The legacy of slain Israeli Prime Minister Yitzhak Rabin will be honored by the establishment of a new multidisciplinary center in Tel-Aviv aimed at furthering the pursuit of peace, democracy and tolerance.
Noa Ben Artzi-Pelossof, Rabin's granddaughter, told CBS This Morning's Thailia Assuras that the new center would serve to memorialize the fallen leader -- an architect of Israel's historic peace accords with Jordan and the Palestine Liberation Organization - through lectures, joint research with Palestinians and "everything we can do."
Rabin, a Nobel peace laureate, was shot at close range on November 4, 1995 by an ultranationalist Jew opposed to his peace police policies. It was the first time an Israeli prime minister was assassinated and hundreds of leaders - including former enemies -- congregated in Jerusalem for his funeral.
|Noa Ben Artzi-Pelossof|
"When you lose a person who is so close to you and in a matter of family, and state, and as a leader and as a grandfather -- so actually, you lose everything," she said.

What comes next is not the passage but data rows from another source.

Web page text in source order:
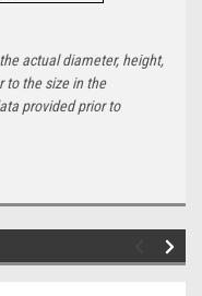
actual diameter, height,
to the size in the
provided prior to
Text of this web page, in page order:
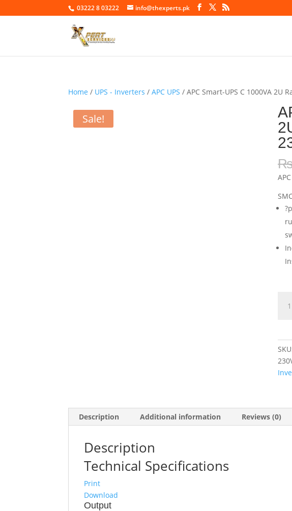
03222 8 03222 info@thexperts.pk
Home / UPS - Inverters /APC UPS / APC Smart-UPS C 1000VA 2U
Sale!
Description Additional information Reviews (0)
Description
Technical Specifications
Print
Download
Output

Ben-Artzi Pelossof was thrust onto the international stage at age 18 when she delvered a powerful eulogy at her grandfather's funeral that moved some of the world leaders present to tears.
"Grandfather, you were our hero," she said at the funeral. "I wanted you to know that always whatever I did, I saw you before my eyes. Your love and your faith followed us on each path in our life."

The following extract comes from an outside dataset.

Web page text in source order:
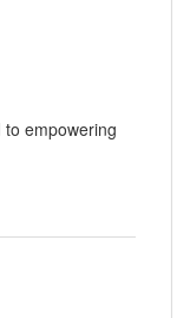
empowering

Only months after his death, Rabin's successor and peace co-architect, Shimon Peres, was defeated in a special election by right-wing challenger Benjamin Netanyahu. Peace moves have moved much more slowly under his rule and have been stalled in a run-up to new parliamentary elections scheduled for May 17.
Polls say Netanyahu is currently running neck-in-neck with a protégé of Rabin's, former army chief of staff Ehud Barak.